■ **Directions**
Without including the images, transcribe each record precisely as it appears below.

[Dataset entries]

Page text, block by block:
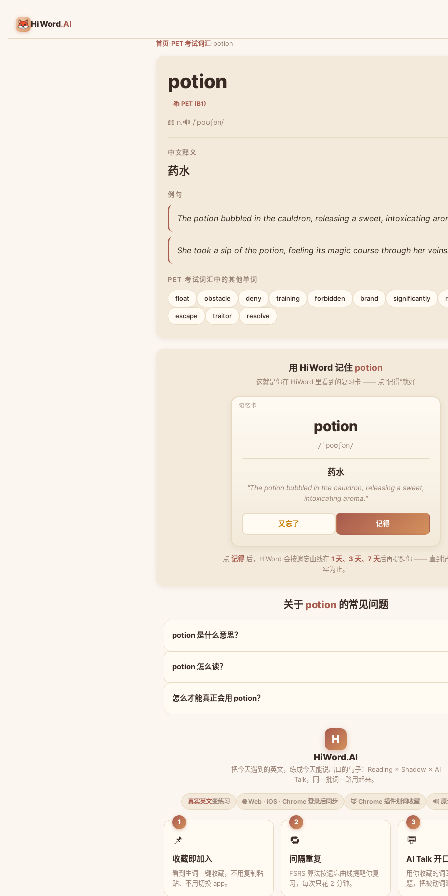
HiWord.AI
首页›PET 考试词汇›potion
potion
📚 PET (B1)
📖 n.🔊 /ˈpoʊʃən/
中文释义
药水
例句
The potion bubbled in the cauldron, releasing a sweet, intoxicating
She took a sip of the potion, feeling its magic course through her
PET 考试词汇中的其他单词
float obstacle deny training forbidden brand significantly
escape traitor resolve
用 HiWord 记住 potion
这就是你在 HiWord 里看到的复习卡 —— 点"记得"就好
potion
/ˈpoʊʃən/
药水
"The potion bubbled in the cauldron, releasing a sweet,
intoxicating aroma."
又忘了 记得
点 记得 后，HiWord 会按遗忘曲线在 1 天、3 天、7 天后再提醒你 —— 直到
牢为止。
关于 potion 的常见问题
potion 是什么意思？
potion 怎么读？
怎么才能真正会用 potion？
H
HiWord.AI
把今天遇到的英文，练成今天能说出口的句子：Reading × Shadow × AI
Talk，同一批词一路用起来。
真实英文变练习 🌐 Web · iOS · Chrome 登录后同步 🦊 Chrome 插件划词收藏 🔊
1
📌
收藏即加入
看到生词一键收藏，不用复制粘
贴、不用切换 app。
2
🔁
间隔重复
FSRS 算法按遗忘曲线提醒你复
习，每次只花 2 分钟。
3
💬
AI Talk 开
用你收藏的词
题，把被动词
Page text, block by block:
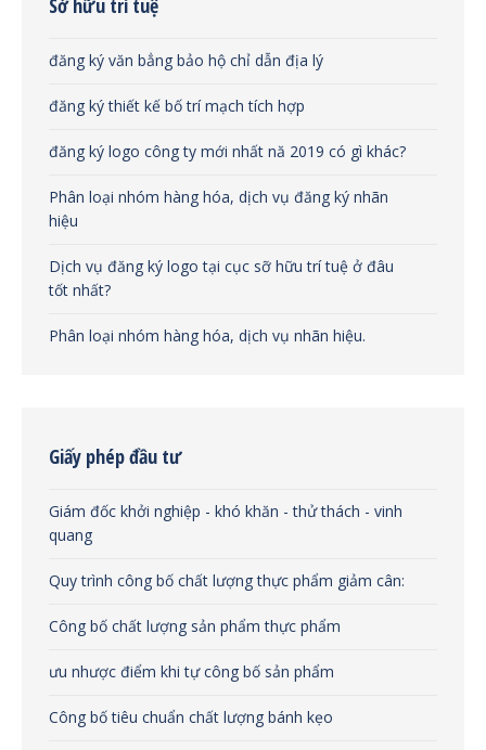
Sở hữu trí tuệ
đăng ký văn bẳng bảo hộ chỉ dẫn địa lý
đăng ký thiết kế bố trí mạch tích hợp
đăng ký logo công ty mới nhất nă 2019 có gì khác?
Phân loại nhóm hàng hóa, dịch vụ đăng ký nhãn
hiệu
Dịch vụ đăng ký logo tại cục sỡ hữu trí tuệ ở đâu
tốt nhất?
Phân loại nhóm hàng hóa, dịch vụ nhãn hiệu.
Giấy phép đầu tư
Giám đốc khởi nghiệp - khó khăn - thử thách - vinh
quang
Quy trình công bố chất lượng thực phẩm giảm cân:
Công bố chất lượng sản phẩm thực phẩm
ưu nhược điểm khi tự công bố sản phẩm
Công bố tiêu chuẩn chất lượng bánh kẹo
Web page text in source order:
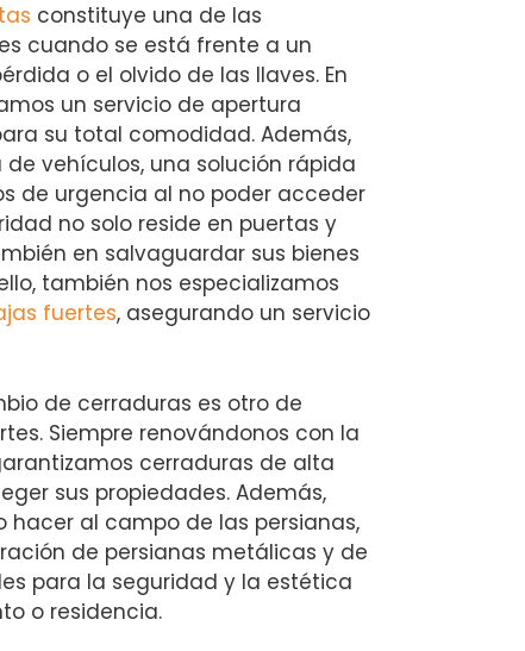
constituye una de las
cuando se está frente a un
o el olvido de las llaves. En
un servicio de apertura
su total comodidad. Además,
vehículos, una solución rápida
de urgencia al no poder acceder
no solo reside en puertas y
en salvaguardar sus bienes
también nos especializamos
fuertes, asegurando un servicio
de cerraduras es otro de
Siempre renovándonos con la
cerraduras de alta
sus propiedades. Además,
hacer al campo de las persianas,
de persianas metálicas y de
para la seguridad y la estética
o residencia.
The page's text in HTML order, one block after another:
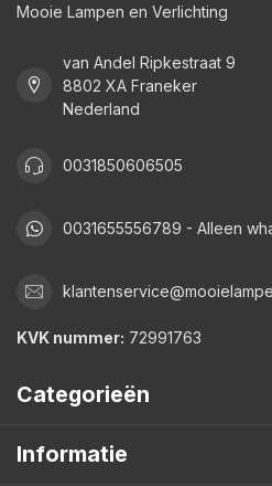
Mooie Lampen en Verlichting
van Andel Ripkestraat 9
8802 XA Franeker
Nederland
0031850606505
0031655556789 - Alleen
KVK nummer: 72991763
Categorieën
Informatie
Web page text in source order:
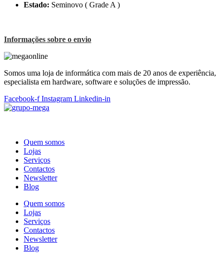
Estado: Seminovo ( Grade A )
Informações sobre o envio
Somos uma loja de informática com mais de 20 anos de experiência,
especialista em hardware, software e soluções de impressão.
Facebook-f Instagram Linkedin-in
Quem somos
Lojas
Serviços
Contactos
Newsletter
Blog
Quem somos
Lojas
Serviços
Contactos
Newsletter
Blog
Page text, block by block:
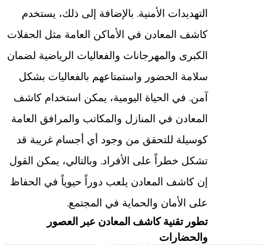
التهديدات الأمنية. بالإضافة إلى ذلك، يستخدم
كاشف المعادن في الأماكن العامة مثل الحفلات
الكبرى والمهرجانات والفعاليات الرياضية لضمان
سلامة الحضور واستمتاعهم بالفعاليات بشكل
آمن. في الحياة اليومية، يمكن استخدام كاشف
المعادن في المنازل والمكاتب والمرافق العامة
كوسيلة للتحقق من وجود أي أجسام غريبة قد
تشكل خطراً على الأفراد. وبالتالي، يمكن القول
إن كاشف المعادن يلعب دوراً حيوياً في الحفاظ
على الأمان والحماية في المجتمع.
تطور تقنية كاشف المعادن عبر العصور
والحضارات
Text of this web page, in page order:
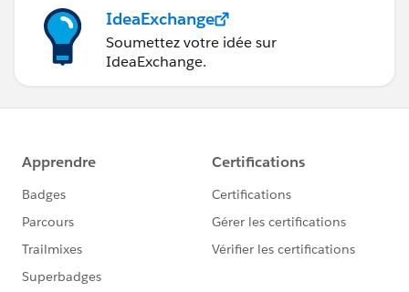
IdeaExchange
Soumettez votre idée sur
IdeaExchange.
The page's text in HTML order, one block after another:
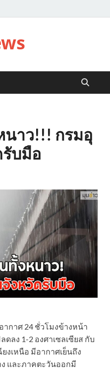
นาว!!! กรมอุ
บมือ
กาศ 24 ชั่วโมงข้างหน้า
ลง 1-2 องศาเซลเซียส กับ
งเหนือ มีอากาศเย็นถึง
และภาคตะวันออกมี
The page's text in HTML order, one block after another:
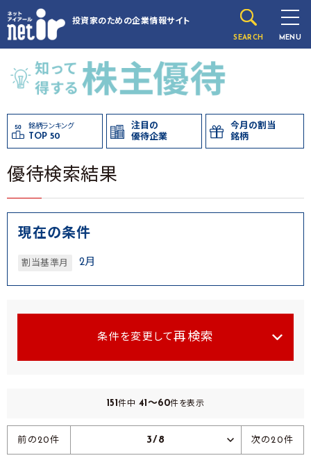
投資家のための企業情報サイト
SEARCH MENU
銘柄ランキング
TOP 50
注目の
優待企業
今月の割当
銘柄
優待検索結果
現在の条件
割当基準月 2月
条件を変更して 再検索
151件中 41～60件を表示
前の20件 3/8 次の20件

■ **Output of the exercise**
Page text, block by block:
HiWord.AI
首页›PET 考试词汇›potion
potion
📚 PET (B1)
📖 n.🔊 /ˈpoʊʃən/
中文释义
药水
例句
The potion bubbled in the cauldron, releasing a sweet, intoxicating
She took a sip of the potion, feeling its magic course through her
PET 考试词汇中的其他单词
float obstacle deny training forbidden brand significantly
escape traitor resolve
用 HiWord 记住 potion
这就是你在 HiWord 里看到的复习卡 —— 点"记得"就好
potion
/ˈpoʊʃən/
药水
"The potion bubbled in the cauldron, releasing a sweet,
intoxicating aroma."
又忘了 记得
点 记得 后，HiWord 会按遗忘曲线在 1 天、3 天、7 天后再提醒你 —— 直到
牢为止。
关于 potion 的常见问题
potion 是什么意思？
potion 怎么读？
怎么才能真正会用 potion？
H
HiWord.AI
把今天遇到的英文，练成今天能说出口的句子：Reading × Shadow × AI
Talk，同一批词一路用起来。
真实英文变练习 🌐 Web · iOS · Chrome 登录后同步 🦊 Chrome 插件划词收藏 🔊
1
📌
收藏即加入
看到生词一键收藏，不用复制粘
贴、不用切换 app。
2
🔁
间隔重复
FSRS 算法按遗忘曲线提醒你复
习，每次只花 2 分钟。
3
💬
AI Talk 开
用你收藏的词
题，把被动词
Page text, block by block:
Sở hữu trí tuệ
đăng ký văn bẳng bảo hộ chỉ dẫn địa lý
đăng ký thiết kế bố trí mạch tích hợp
đăng ký logo công ty mới nhất nă 2019 có gì khác?
Phân loại nhóm hàng hóa, dịch vụ đăng ký nhãn
hiệu
Dịch vụ đăng ký logo tại cục sỡ hữu trí tuệ ở đâu
tốt nhất?
Phân loại nhóm hàng hóa, dịch vụ nhãn hiệu.
Giấy phép đầu tư
Giám đốc khởi nghiệp - khó khăn - thử thách - vinh
quang
Quy trình công bố chất lượng thực phẩm giảm cân:
Công bố chất lượng sản phẩm thực phẩm
ưu nhược điểm khi tự công bố sản phẩm
Công bố tiêu chuẩn chất lượng bánh kẹo
Web page text in source order:
constituye una de las
cuando se está frente a un
o el olvido de las llaves. En
un servicio de apertura
su total comodidad. Además,
vehículos, una solución rápida
de urgencia al no poder acceder
no solo reside en puertas y
en salvaguardar sus bienes
también nos especializamos
fuertes, asegurando un servicio
de cerraduras es otro de
Siempre renovándonos con la
cerraduras de alta
sus propiedades. Además,
hacer al campo de las persianas,
de persianas metálicas y de
para la seguridad y la estética
o residencia.
The page's text in HTML order, one block after another:
Mooie Lampen en Verlichting
van Andel Ripkestraat 9
8802 XA Franeker
Nederland
0031850606505
0031655556789 - Alleen
KVK nummer: 72991763
Categorieën
Informatie
Web page text in source order:
Estado: Seminovo ( Grade A )
Informações sobre o envio
Somos uma loja de informática com mais de 20 anos de experiência,
especialista em hardware, software e soluções de impressão.
Facebook-f Instagram Linkedin-in
Quem somos
Lojas
Serviços
Contactos
Newsletter
Blog
Quem somos
Lojas
Serviços
Contactos
Newsletter
Blog
Page text, block by block:
التهديدات الأمنية. بالإضافة إلى ذلك، يستخدم
كاشف المعادن في الأماكن العامة مثل الحفلات
الكبرى والمهرجانات والفعاليات الرياضية لضمان
سلامة الحضور واستمتاعهم بالفعاليات بشكل
آمن. في الحياة اليومية، يمكن استخدام كاشف
المعادن في المنازل والمكاتب والمرافق العامة
كوسيلة للتحقق من وجود أي أجسام غريبة قد
تشكل خطراً على الأفراد. وبالتالي، يمكن القول
إن كاشف المعادن يلعب دوراً حيوياً في الحفاظ
على الأمان والحماية في المجتمع.
تطور تقنية كاشف المعادن عبر العصور
والحضارات
Text of this web page, in page order:
IdeaExchange
Soumettez votre idée sur
IdeaExchange.
The page's text in HTML order, one block after another:
นาว!!! กรมอุ
บมือ
กาศ 24 ชั่วโมงข้างหน้า
ลง 1-2 องศาเซลเซียส กับ
งเหนือ มีอากาศเย็นถึง
และภาคตะวันออกมี
The page's text in HTML order, one block after another:
投資家のための企業情報サイト
SEARCH MENU
銘柄ランキング
TOP 50
注目の
優待企業
今月の割当
銘柄
優待検索結果
現在の条件
割当基準月 2月
条件を変更して 再検索
151件中 41～60件を表示
前の20件 3/8 次の20件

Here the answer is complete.